▸ **EXERCISE**
Could you give back exactly the lines below from the one with "code for GeNN" through the one with "half-thought- [366, 147]", without a single picture?

▸ **PROVIDED DATA**
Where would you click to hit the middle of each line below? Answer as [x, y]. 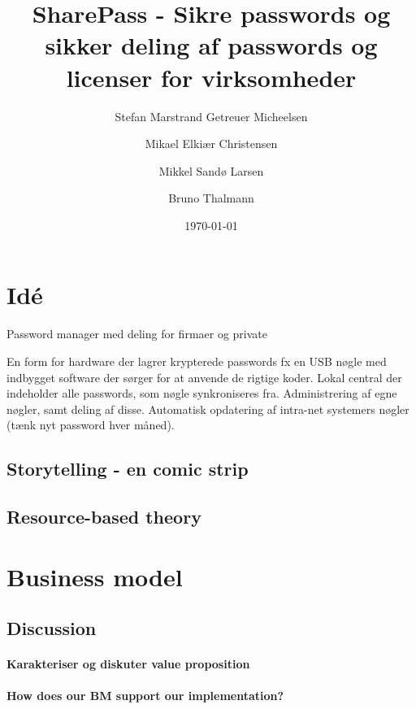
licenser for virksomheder [211, 77]
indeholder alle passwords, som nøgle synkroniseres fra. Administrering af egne [202, 393]
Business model [95, 576]
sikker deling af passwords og [211, 45]
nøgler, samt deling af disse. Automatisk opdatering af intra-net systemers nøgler [208, 409]
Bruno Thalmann [211, 198]
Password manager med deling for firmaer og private [137, 334]
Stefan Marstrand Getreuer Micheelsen [211, 116]
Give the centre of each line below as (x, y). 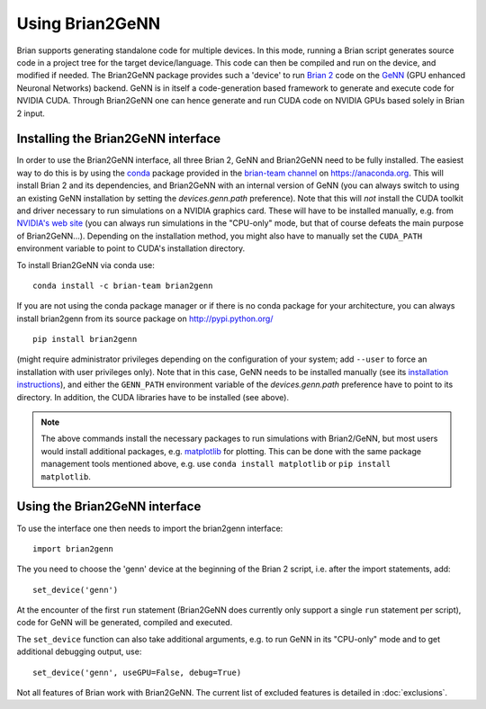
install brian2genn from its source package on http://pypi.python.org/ (145, 319)
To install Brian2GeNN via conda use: (85, 265)
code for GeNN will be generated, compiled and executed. (125, 623)
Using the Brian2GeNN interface (109, 507)
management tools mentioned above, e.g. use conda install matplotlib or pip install (216, 464)
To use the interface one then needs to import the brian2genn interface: (150, 528)
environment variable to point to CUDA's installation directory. (131, 248)
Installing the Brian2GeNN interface (119, 139)
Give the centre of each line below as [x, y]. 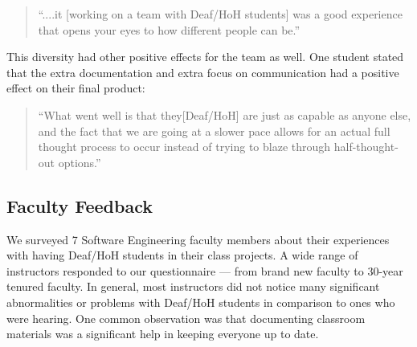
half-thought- [366, 147]
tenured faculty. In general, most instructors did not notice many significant [193, 286]
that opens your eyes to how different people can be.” [169, 29]
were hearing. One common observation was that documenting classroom [186, 318]
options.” [80, 162]
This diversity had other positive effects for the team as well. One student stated [205, 57]
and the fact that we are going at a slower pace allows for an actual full [214, 131]
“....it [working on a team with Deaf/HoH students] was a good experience [220, 14]
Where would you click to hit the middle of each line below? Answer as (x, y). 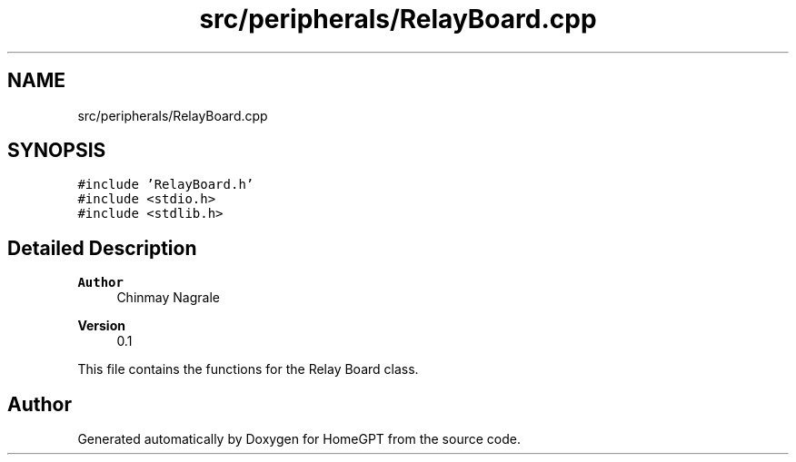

▸ **ANSWER BELOW**
code for GeNN will be generated, compiled and executed. (125, 623)
Using the Brian2GeNN interface (109, 507)
management tools mentioned above, e.g. use conda install matplotlib or pip install (216, 464)
To use the interface one then needs to import the brian2genn interface: (150, 528)
environment variable to point to CUDA's installation directory. (131, 248)
Installing the Brian2GeNN interface (119, 139)
Give the centre of each line below as [x, y]. 
half-thought- [366, 147]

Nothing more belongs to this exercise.